Utilization of 5,6-dihydrouridine 5′-triphosphate in the reaction catalyzed by Escherichia coli RNA polymerase

Abstract

1. Characteristics of the incorporation of 5,6-dihydrouridine 5′-monophosphate (H 2UMP) into RNA by DNA-dependent RNA polymerase (nucleosidetriphosphate: RNA nucleotidyltransferase, EC 2.7.7.6) from Escherichia coli were investigated. 5,6-Dihydro-UTP (H 2UTP) replaces UTP in the polymerase reaction at a low efficiency with dAT copolymer or DNA from salmon sperm, calf thymus and pea bud as primers. UTP stimulates H 2UMP incorporation into RNA in the presence of each of the primers when it is added to reaction mixtures during the initial stages of RNA synthesis or when RNA synthesis has leveled off. H 2UMP is incorporated into RNA next to each of the 4 common nucleotides.
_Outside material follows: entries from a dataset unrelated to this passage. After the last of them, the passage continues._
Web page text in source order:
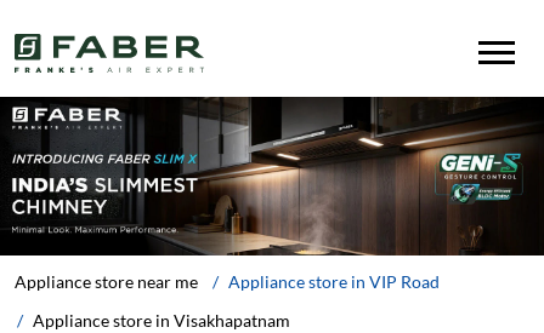
Appliance store near me
Appliance store in Visakhapatnam
Appliance store in VIP Road
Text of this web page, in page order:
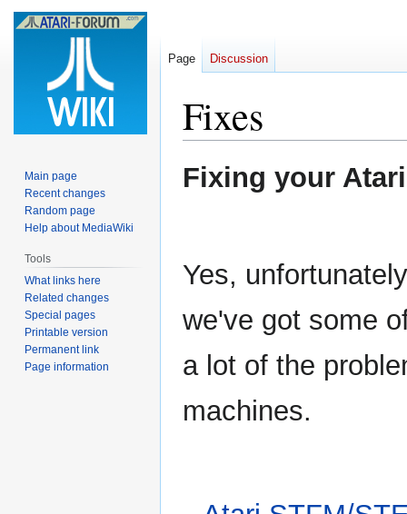
Fixes
Jump
to
Jump
to
Fixing your
Yes,
we've got some
a lot of the
machines.
Page Discussion
Main page
Recent changes
Random page
Help about MediaWiki
Tools
What links here
Related changes
Special pages
Printable version
Permanent link
Page information
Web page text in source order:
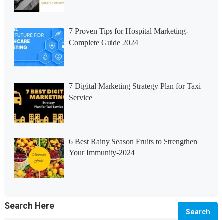
7 Proven Tips for Hospital Marketing-
Complete Guide 2024
7 Digital Marketing Strategy Plan for Taxi
Service
6 Best Rainy Season Fruits to Strengthen
Your Immunity-2024
Search Here
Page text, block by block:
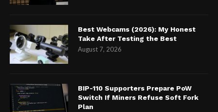
Best Webcams (2026): My Honest
Take After Testing the Best
August 7, 2026
BIP-110 Supporters Prepare PoW
Switch If Miners Refuse Soft Fork
Plan
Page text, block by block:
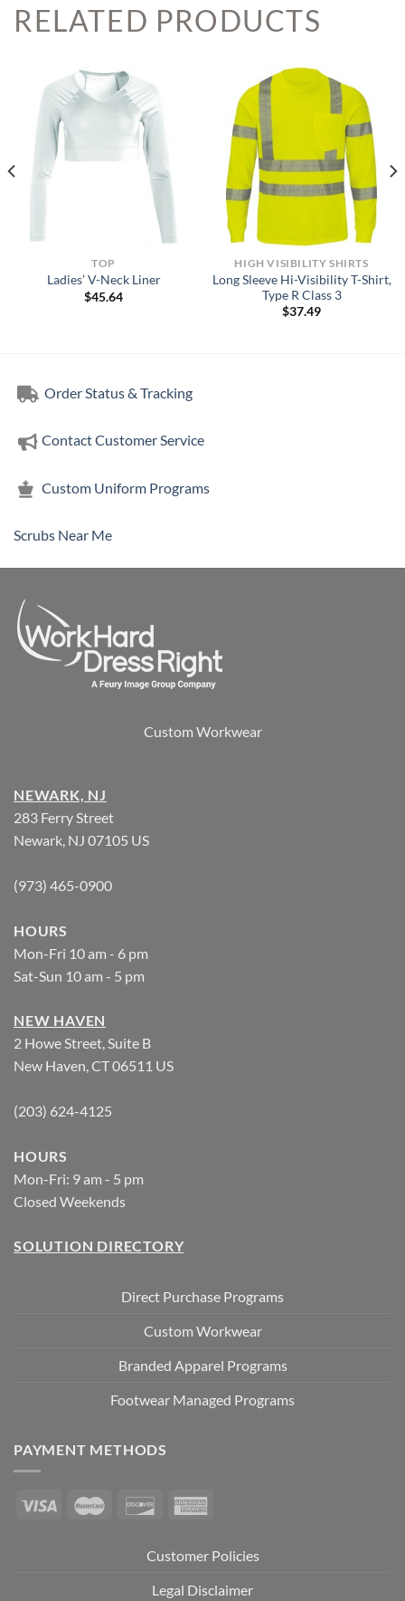
RELATED PRODUCTS
TOP
Ladies’ V-Neck Liner
$45.64
HIGH VISIBILITY SHIRTS
Long Sleeve Hi-Visibility T-Shirt,
Type R Class 3
$37.49
Order Status & Tracking
Contact Customer Service
Custom Uniform Programs
Scrubs Near Me
Custom Workwear
NEWARK, NJ
283 Ferry Street
Newark, NJ 07105 US
(973) 465-0900
HOURS
Mon-Fri 10 am - 6 pm
Sat-Sun 10 am - 5 pm
NEW HAVEN
2 Howe Street, Suite B
New Haven, CT 06511 US
(203) 624-4125
HOURS
Mon-Fri: 9 am - 5 pm
Closed Weekends
SOLUTION DIRECTORY
Direct Purchase Programs
Custom Workwear
Branded Apparel Programs
Footwear Managed Programs
PAYMENT METHODS
Customer Policies
Legal Disclaimer
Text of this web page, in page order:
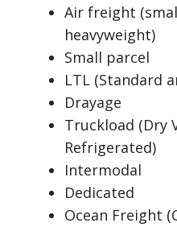
Air freight
heavyweight)
Small parcel
LTL (Standard
Drayage
Truckload (Dry
Refrigerated)
Intermodal
Dedicated
Ocean Freight
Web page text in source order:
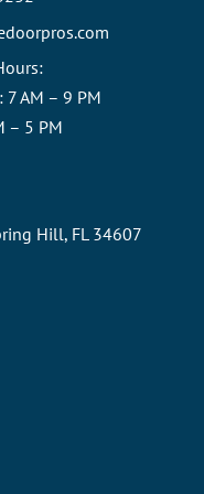
7 AM – 9 PM
– 5 PM
Hill, FL 34607
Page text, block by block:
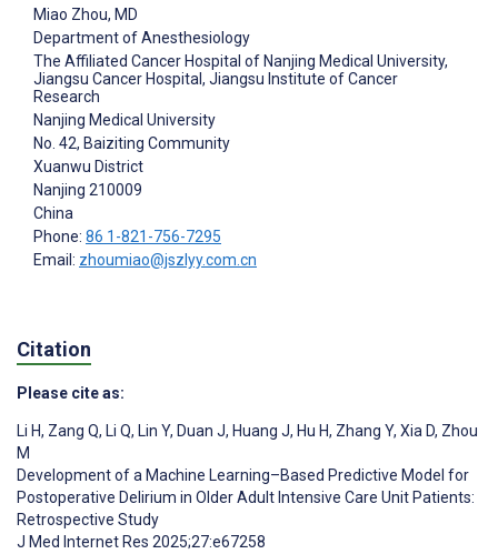
Miao Zhou, MD
Department of Anesthesiology
The Affiliated Cancer Hospital of Nanjing Medical University,
Jiangsu Cancer Hospital, Jiangsu Institute of Cancer
Research
Nanjing Medical University
No. 42, Baiziting Community
Xuanwu District
Nanjing 210009
China
Phone: 86 1-821-756-7295
Email: zhoumiao@jszlyy.com.cn
Citation
Please cite as:
Li H, Zang Q, Li Q, Lin Y, Duan J, Huang J, Hu H, Zhang Y, Xia D, Zhou
M
Development of a Machine Learning–Based Predictive Model for
Postoperative Delirium in Older Adult Intensive Care Unit Patients:
Retrospective Study
J Med Internet Res 2025;27:e67258
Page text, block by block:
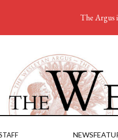
NEWS
The Argus
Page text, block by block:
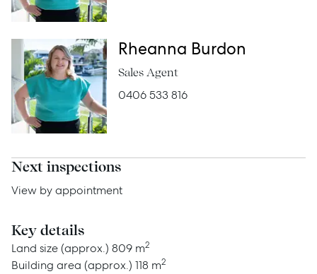
Advice
News
Resources
Report Maintenance
About Us
Meet the team
Community Initiatives
Rheanna Burdon
Sales Agent
0406 533 816
Next inspections
View by appointment
Key details
Land size (approx.) 809 m2
Building area (approx.) 118 m2
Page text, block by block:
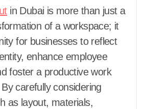
in Dubai is more than just a
of a workspace; it
for businesses to reflect
enhance employee
foster a productive work
carefully considering
as layout, materials,
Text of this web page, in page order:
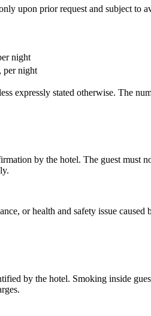
upon prior request and subject to
night
per night
expressly stated otherwise. The
by the hotel. The guest
or health and safety issue caused
by the hotel. Smoking inside
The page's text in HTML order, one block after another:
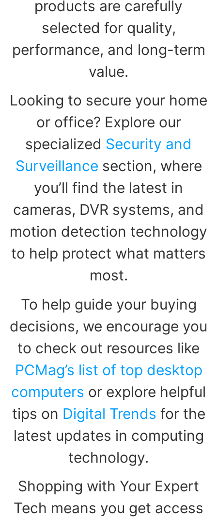
products are carefully
selected for quality,
performance, and long-term
value.
Looking to secure your home
or office? Explore our
specialized Security and
Surveillance section, where
you’ll find the latest in
cameras, DVR systems, and
motion detection technology
to help protect what matters
most.
To help guide your buying
decisions, we encourage you
to check out resources like
PCMag’s list of top desktop
computers or explore helpful
tips on Digital Trends for the
latest updates in computing
technology.
Shopping with Your Expert
Tech means you get access
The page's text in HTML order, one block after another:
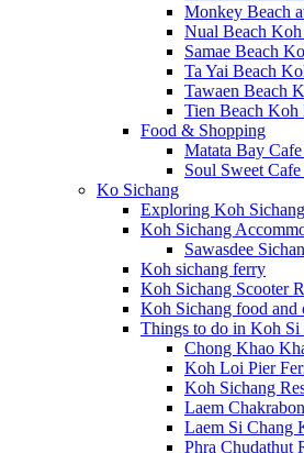
Monkey Beach
Nual Beach
Samae Beach
Ta Yai Beach
Tawaen Beach
Tien Beach Koh
Food & Shopping
Matata Bay
Soul Sweet
Ko Sichang
Exploring Koh
Koh Sichang
Sawasdee
Koh sichang ferry
Koh Sichang Scooter
Koh Sichang food and
Things to do in Koh Si
Chong Khao
Koh Loi Pier
Koh Sichang
Laem
Laem Si Chang
Phra Chudathut
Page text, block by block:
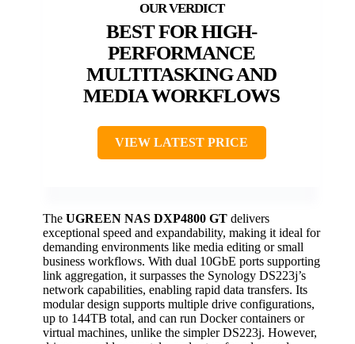
BEST FOR HIGH-
PERFORMANCE
MULTITASKING AND
MEDIA WORKFLOWS
VIEW LATEST PRICE
The UGREEN NAS DXP4800 GT delivers
exceptional speed and expandability, making it ideal for
demanding environments like media editing or small
business workflows. With dual 10GbE ports supporting
link aggregation, it surpasses the Synology DS223j’s
network capabilities, enabling rapid data transfers. Its
modular design supports multiple drive configurations,
up to 144TB total, and can run Docker containers or
virtual machines, unlike the simpler DS223j. However,
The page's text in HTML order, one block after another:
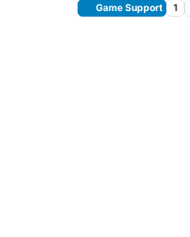
Game Support 1
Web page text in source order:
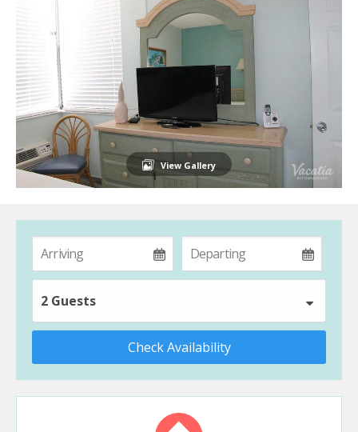
View Gallery
2 Guests
Check Availability
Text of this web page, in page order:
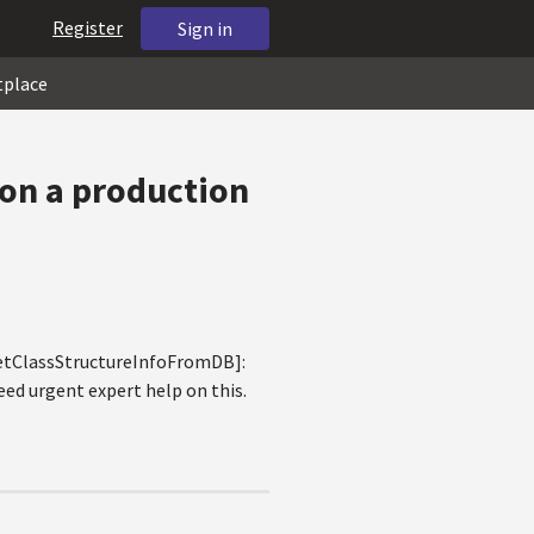
Sign in
Register
a production
urgent expert help on this.
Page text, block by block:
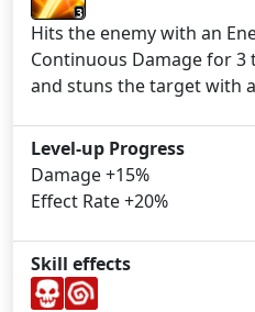
3
Hits the enemy with an
Continuous Damage for 3
and stuns the target with
Level-up Progress
Damage +15%
Effect Rate +20%
Skill effects
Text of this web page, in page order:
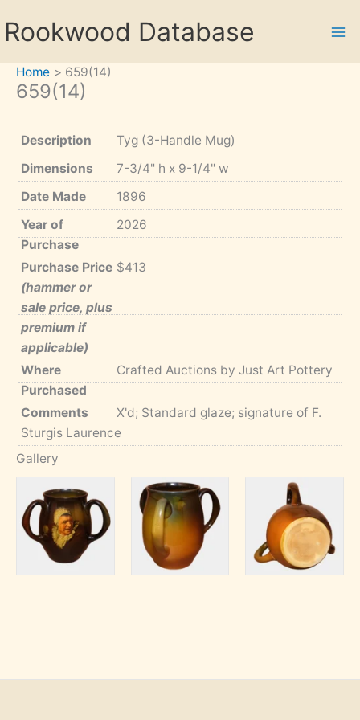
toRookwood Database
Home 659(14)
659(14)
Description
Tyg (3-Handle Mug)
Dimensions
7-3/4" h x 9-1/4" w
Date Made
1896
Year of
Purchase
2026
Purchase Price
(hammer or
sale price, plus
premium if
applicable)
$413
Where
Purchased
Crafted Auctions by Just Art Pottery
Comments
X'd; Standard glaze; signature of F.
Sturgis Laurence
Gallery
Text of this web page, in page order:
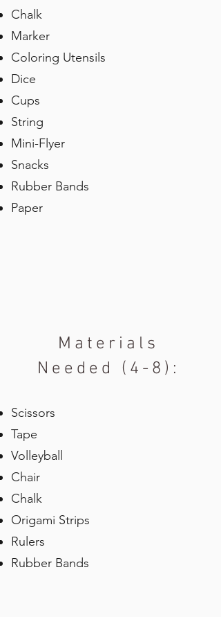
Chalk
Marker
Coloring Utensils
Dice
Cups
String
Mini-Flyer
Snacks
Rubber Bands
Paper
Materials
Needed (4-8):
Scissors
Tape
Volleyball
Chair
Chalk
Origami Strips
Rulers
Rubber Bands
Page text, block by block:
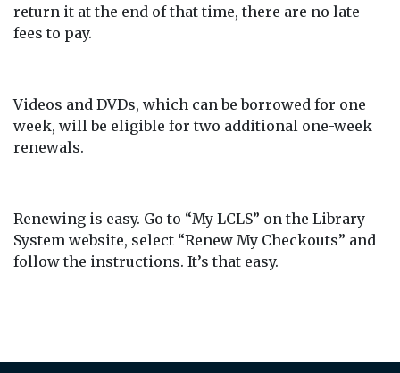
return it at the end of that time, there are no late
fees to pay.
Videos and DVDs, which can be borrowed for one
week, will be eligible for two additional one-week
renewals.
Renewing is easy. Go to “My LCLS” on the Library
System website, select “Renew My Checkouts” and
follow the instructions. It’s that easy.
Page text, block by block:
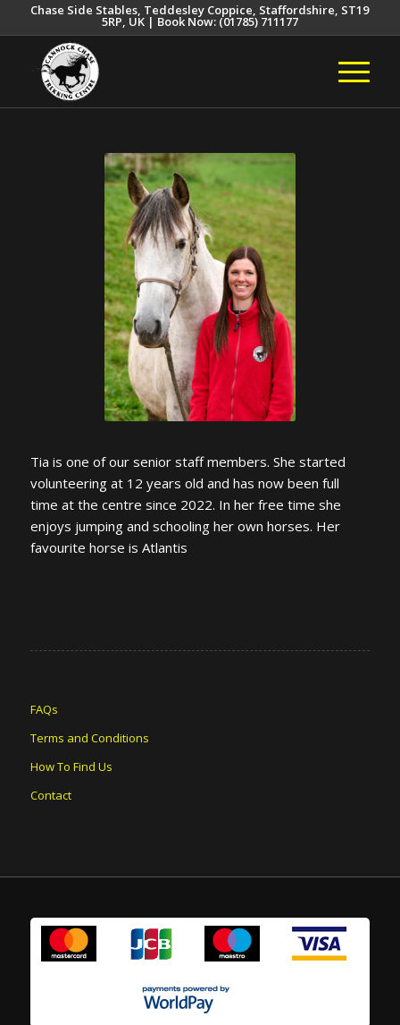
Chase Side Stables, Teddesley Coppice, Staffordshire, ST19
5RP, UK | Book Now: (01785) 711177
Tia is one of our senior staff members. She started
volunteering at 12 years old and has now been full
time at the centre since 2022. In her free time she
enjoys jumping and schooling her own horses. Her
favourite horse is Atlantis
FAQs
Terms and Conditions
How To Find Us
Contact

As compared to the pattern of UMP incorporation, it occurs less frequently next to itself or UMP and more frequently next to GMP and AMP. The molecular size of RNA containing H 2UMP is smaller than that containing UMP. These results may be related to the fact that H 2UTP is a specific but inefficient substitute for UTP in the polymerase reaction. With H 2UTP as substrate, elongation of RNA chains are retarded at positions requiring UTP participation resulting in relatively short polynucleotides which represent a partial transcription of the DNA primers. Addition of UTP permits lengthening of the polynucleotide molecules resulting in a net increase in acid insoluble polymer containing H 2UMP. 2. The conversion of H 2UMP to H 2UTP by a soluble enzyme preparation from Ehrlich ascites cells is described. Since all of the reactions, including the interconversion of UMP and H 2UMP, have been demonstrated, it is proposed that synthesis de novo of naturally occurring polynucleotide H 2UMP is a possible metabolic pathway in vivo. However, the results do not exclude the possibility that hydrogenation of specific UMP residues may occur at the polynucleotide level.